> What is needed
From the records, return each line that has the word "Dylan" in it.

BEGIN

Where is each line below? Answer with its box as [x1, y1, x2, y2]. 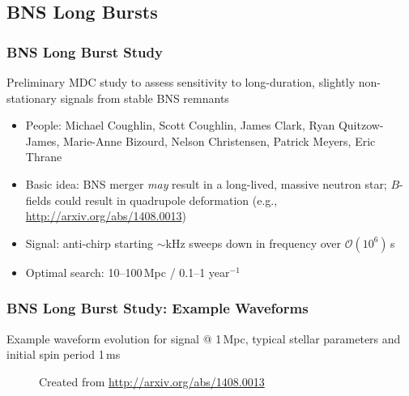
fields [25, 191, 51, 208]
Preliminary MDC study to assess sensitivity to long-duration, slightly [6, 74, 356, 90]
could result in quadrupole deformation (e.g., [54, 191, 278, 208]
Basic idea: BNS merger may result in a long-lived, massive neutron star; [25, 175, 387, 192]
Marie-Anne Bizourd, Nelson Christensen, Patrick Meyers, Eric [62, 132, 376, 149]
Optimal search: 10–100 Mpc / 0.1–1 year [25, 263, 230, 280]
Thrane [25, 148, 62, 165]
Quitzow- [338, 117, 384, 134]
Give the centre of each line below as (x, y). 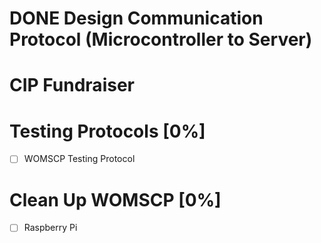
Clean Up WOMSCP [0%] (115, 199)
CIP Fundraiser (72, 85)
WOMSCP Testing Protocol (79, 159)
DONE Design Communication (136, 18)
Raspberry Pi (50, 228)
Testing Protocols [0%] (107, 131)
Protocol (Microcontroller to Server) (161, 39)
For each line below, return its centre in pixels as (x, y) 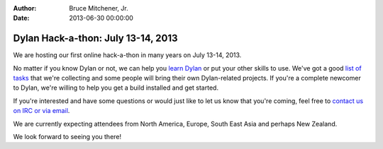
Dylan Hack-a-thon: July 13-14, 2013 (95, 38)
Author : (25, 8)
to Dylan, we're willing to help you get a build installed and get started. (116, 88)
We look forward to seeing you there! (67, 137)
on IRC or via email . (41, 111)
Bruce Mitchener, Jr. (99, 8)
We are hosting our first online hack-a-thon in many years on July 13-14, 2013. (127, 55)
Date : (21, 18)
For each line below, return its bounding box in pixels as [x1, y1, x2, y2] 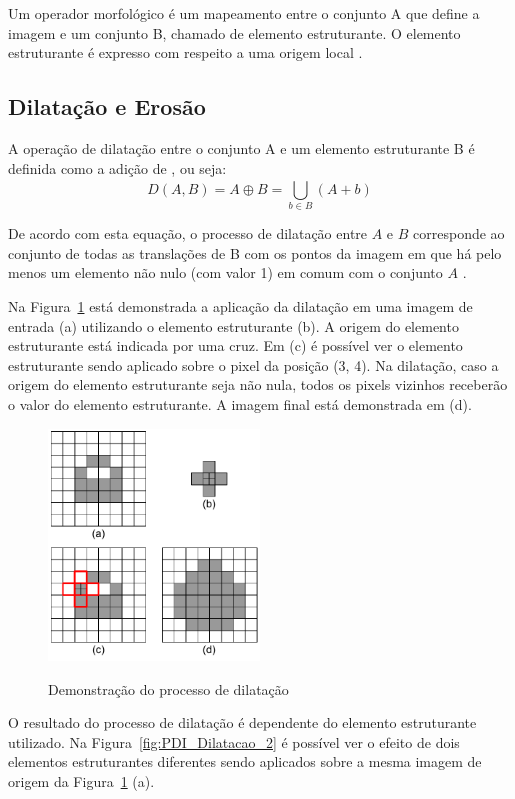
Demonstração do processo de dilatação [48, 678, 289, 699]
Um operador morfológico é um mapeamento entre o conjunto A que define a [8, 3, 480, 23]
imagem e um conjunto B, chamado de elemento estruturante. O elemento [8, 22, 461, 43]
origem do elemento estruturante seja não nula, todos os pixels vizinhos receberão [8, 374, 508, 395]
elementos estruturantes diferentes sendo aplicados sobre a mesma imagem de [8, 751, 482, 772]
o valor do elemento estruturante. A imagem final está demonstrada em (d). [8, 394, 472, 415]
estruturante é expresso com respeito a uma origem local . [8, 42, 363, 63]
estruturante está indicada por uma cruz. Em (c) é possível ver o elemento [8, 335, 463, 356]
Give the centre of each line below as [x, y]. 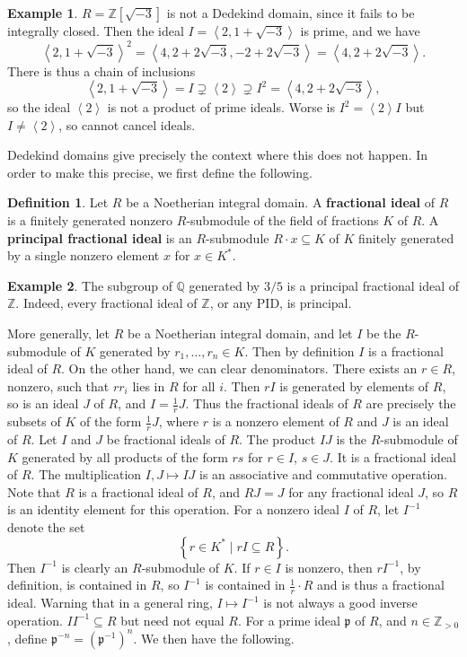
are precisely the [411, 403]
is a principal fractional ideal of [373, 285]
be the [384, 333]
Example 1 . [43, 13]
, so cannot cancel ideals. [127, 124]
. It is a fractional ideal [393, 456]
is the [352, 439]
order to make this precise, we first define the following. [160, 172]
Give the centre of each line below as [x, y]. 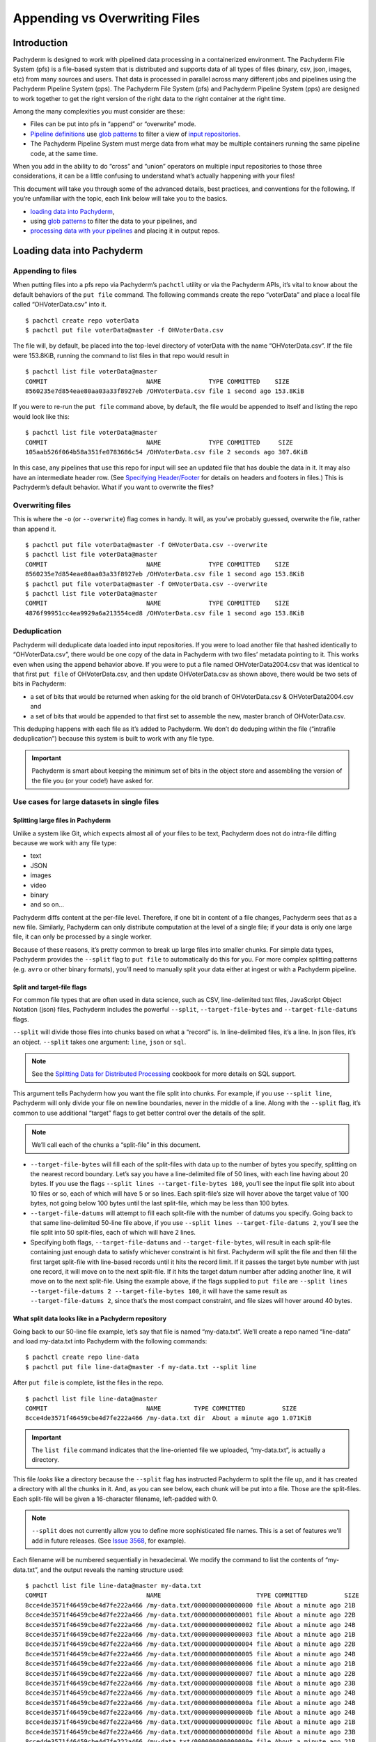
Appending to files [45, 271]
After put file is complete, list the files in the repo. [88, 1382]
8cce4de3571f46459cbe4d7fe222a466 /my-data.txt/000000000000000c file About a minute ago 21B [190, 1722]
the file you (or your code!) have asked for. [93, 780]
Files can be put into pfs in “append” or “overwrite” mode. [113, 124]
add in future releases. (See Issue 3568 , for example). [109, 1541]
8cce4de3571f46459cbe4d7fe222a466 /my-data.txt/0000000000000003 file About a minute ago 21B [190, 1634]
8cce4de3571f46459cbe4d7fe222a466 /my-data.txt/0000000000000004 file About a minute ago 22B [190, 1644]

END

> Your response
Dylan Hack-a-thon: July 13-14, 2013 (95, 38)
to Dylan, we're willing to help you get a build installed and get started. (116, 88)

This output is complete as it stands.